> _TASK TO COMPLETE_: Beginning with the line that contains "Nevertheless, a manual", retype the entries below exactly, ending with the line that contains "has a unique". Leave out any pictures.

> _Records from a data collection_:
· · · · ·
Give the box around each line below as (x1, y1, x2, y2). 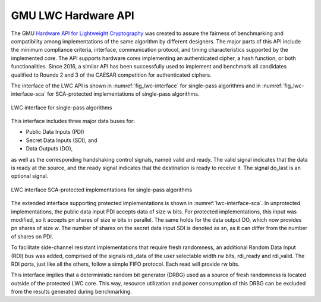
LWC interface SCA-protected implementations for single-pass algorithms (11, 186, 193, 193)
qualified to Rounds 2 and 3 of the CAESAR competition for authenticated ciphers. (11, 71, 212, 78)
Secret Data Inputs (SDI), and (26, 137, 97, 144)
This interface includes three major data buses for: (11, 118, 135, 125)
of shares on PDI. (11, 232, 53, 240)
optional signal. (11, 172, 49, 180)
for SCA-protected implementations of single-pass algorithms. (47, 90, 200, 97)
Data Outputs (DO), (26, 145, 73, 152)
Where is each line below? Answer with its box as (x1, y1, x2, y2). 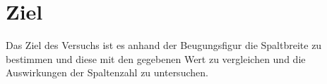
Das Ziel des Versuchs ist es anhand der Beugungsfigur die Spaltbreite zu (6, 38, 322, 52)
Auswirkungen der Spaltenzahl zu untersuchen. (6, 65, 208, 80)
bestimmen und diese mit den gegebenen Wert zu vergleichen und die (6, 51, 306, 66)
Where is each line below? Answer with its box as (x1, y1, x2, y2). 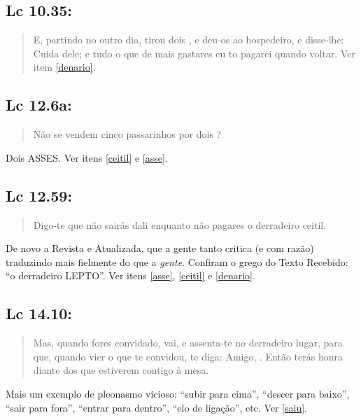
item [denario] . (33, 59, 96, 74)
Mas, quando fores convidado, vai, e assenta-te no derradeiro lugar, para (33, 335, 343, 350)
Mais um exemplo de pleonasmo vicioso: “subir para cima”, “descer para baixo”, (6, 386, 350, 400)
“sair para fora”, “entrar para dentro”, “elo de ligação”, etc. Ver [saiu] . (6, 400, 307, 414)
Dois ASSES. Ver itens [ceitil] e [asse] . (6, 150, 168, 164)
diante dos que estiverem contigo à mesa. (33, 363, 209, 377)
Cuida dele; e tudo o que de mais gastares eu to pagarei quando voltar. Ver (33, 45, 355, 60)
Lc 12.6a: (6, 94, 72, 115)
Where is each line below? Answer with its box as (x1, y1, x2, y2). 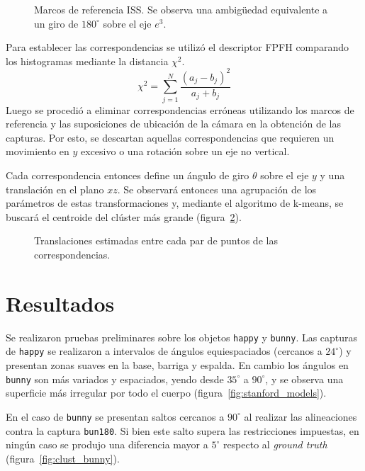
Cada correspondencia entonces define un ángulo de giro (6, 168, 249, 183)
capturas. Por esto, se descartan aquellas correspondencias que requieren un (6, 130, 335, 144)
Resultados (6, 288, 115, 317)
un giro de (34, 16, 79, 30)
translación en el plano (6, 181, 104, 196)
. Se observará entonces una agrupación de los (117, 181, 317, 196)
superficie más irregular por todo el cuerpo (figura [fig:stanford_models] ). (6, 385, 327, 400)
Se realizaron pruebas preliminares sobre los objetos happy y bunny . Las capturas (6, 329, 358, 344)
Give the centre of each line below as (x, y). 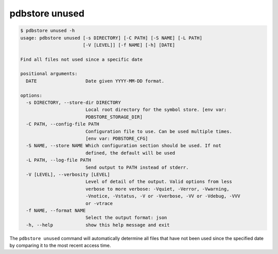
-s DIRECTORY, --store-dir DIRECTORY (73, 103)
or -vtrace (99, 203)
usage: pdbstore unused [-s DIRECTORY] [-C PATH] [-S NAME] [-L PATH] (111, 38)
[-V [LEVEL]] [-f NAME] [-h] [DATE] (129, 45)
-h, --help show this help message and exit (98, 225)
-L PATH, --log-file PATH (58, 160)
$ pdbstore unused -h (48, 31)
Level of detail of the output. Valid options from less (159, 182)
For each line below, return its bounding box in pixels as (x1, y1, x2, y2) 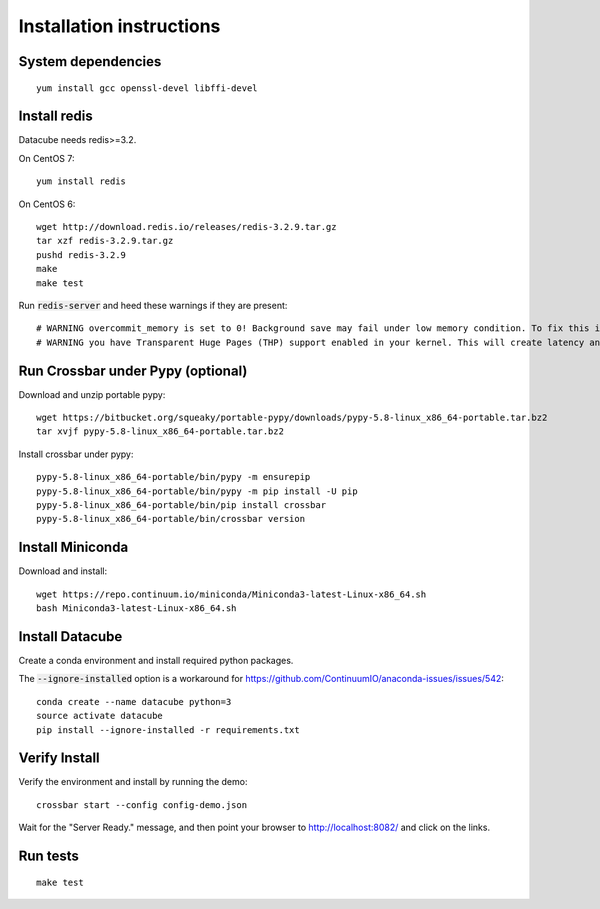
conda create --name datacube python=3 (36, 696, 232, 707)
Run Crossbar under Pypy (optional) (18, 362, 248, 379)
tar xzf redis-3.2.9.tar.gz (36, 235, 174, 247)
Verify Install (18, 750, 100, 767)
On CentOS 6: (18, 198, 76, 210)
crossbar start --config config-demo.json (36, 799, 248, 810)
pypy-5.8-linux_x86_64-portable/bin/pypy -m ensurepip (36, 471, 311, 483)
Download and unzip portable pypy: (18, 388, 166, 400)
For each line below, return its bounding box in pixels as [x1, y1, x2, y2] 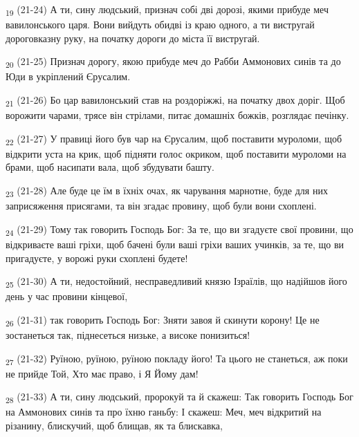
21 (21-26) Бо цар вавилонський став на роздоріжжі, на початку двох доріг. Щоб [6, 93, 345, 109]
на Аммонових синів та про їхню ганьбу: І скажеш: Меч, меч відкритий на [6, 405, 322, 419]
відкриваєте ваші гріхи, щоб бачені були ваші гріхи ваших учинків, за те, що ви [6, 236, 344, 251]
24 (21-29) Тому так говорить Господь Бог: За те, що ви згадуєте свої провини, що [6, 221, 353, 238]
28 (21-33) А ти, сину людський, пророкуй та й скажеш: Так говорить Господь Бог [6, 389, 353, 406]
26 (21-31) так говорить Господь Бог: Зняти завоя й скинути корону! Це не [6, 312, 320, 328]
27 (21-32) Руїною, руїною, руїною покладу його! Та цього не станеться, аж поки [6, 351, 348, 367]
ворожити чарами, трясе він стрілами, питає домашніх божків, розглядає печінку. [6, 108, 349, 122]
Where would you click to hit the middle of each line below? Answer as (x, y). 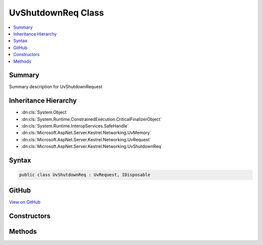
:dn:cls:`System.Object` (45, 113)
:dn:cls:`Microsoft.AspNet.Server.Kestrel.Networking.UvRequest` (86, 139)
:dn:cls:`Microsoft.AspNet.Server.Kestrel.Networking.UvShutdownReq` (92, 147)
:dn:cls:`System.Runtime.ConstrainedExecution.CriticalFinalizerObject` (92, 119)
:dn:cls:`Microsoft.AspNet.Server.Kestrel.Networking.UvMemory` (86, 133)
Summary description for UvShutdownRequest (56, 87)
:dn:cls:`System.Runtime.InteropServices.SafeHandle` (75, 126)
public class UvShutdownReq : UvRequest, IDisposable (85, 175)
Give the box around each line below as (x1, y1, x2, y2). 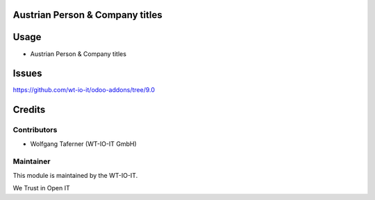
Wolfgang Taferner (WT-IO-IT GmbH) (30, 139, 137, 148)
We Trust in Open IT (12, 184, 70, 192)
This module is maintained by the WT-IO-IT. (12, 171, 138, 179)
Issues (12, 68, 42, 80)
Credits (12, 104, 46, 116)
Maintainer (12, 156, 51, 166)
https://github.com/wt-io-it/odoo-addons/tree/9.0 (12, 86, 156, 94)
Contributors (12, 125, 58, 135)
· · · · ·
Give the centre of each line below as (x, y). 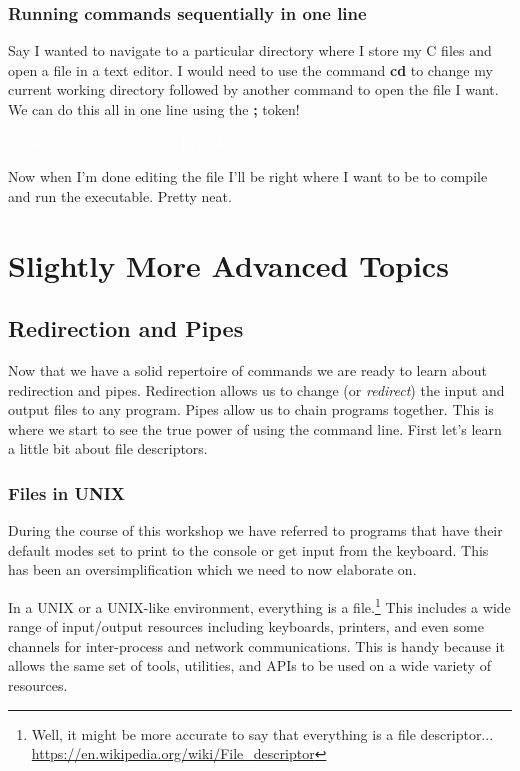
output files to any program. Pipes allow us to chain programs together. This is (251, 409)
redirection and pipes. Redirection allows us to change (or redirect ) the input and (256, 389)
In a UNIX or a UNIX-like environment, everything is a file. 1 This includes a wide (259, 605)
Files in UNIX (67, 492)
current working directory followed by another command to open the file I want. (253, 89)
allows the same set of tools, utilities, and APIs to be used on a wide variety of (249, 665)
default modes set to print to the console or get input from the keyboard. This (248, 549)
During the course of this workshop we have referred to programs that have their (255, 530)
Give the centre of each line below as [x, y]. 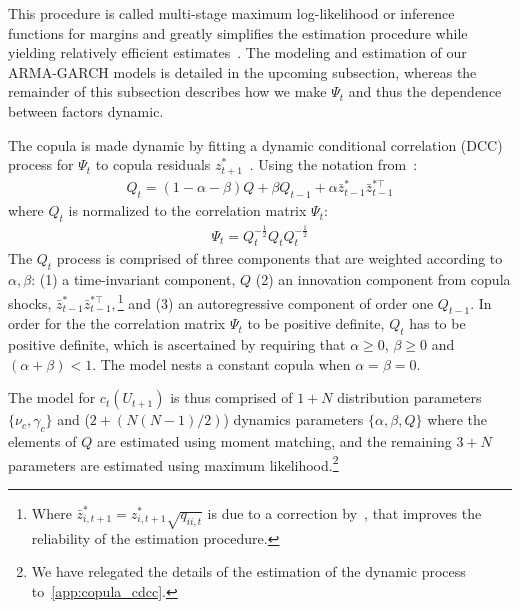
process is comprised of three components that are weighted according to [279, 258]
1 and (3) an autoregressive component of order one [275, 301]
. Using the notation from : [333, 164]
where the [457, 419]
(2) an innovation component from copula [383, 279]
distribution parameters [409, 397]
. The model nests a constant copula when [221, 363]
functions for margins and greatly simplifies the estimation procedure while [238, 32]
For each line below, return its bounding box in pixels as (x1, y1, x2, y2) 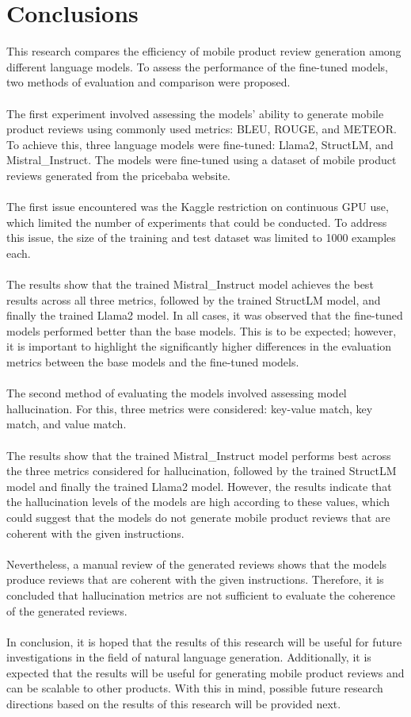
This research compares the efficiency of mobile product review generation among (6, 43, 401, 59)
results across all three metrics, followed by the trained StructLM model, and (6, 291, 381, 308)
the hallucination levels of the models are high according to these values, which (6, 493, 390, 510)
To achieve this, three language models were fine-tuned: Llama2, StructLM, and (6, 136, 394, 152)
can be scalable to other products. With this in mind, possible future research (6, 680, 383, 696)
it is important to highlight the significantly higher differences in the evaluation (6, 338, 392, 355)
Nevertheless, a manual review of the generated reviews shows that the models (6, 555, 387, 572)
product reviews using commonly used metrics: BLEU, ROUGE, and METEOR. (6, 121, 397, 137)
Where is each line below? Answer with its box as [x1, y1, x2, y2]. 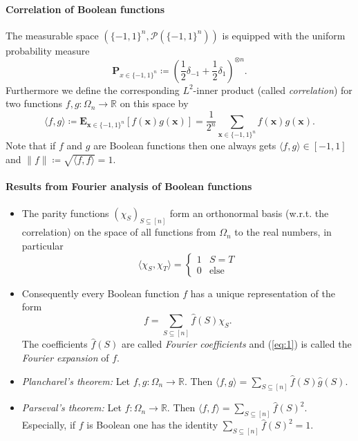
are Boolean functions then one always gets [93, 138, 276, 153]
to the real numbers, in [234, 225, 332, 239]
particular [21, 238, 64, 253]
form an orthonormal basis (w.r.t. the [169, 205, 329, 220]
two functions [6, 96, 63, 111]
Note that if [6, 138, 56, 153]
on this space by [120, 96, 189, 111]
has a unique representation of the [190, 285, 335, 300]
· · · · ·
> _OUTPUT FOR THIS EXERCISE_:
Nevertheless, a manual review of the generated reviews shows that the models (6, 555, 387, 572)
product reviews using commonly used metrics: BLEU, ROUGE, and METEOR. (6, 121, 397, 137)
Where is each line below? Answer with its box as [x1, y1, x2, y2]. 
are Boolean functions then one always gets [93, 138, 276, 153]
to the real numbers, in [234, 225, 332, 239]
particular [21, 238, 64, 253]
form an orthonormal basis (w.r.t. the [169, 205, 329, 220]
two functions [6, 96, 63, 111]
Note that if [6, 138, 56, 153]
on this space by [120, 96, 189, 111]
has a unique representation of the [190, 285, 335, 300]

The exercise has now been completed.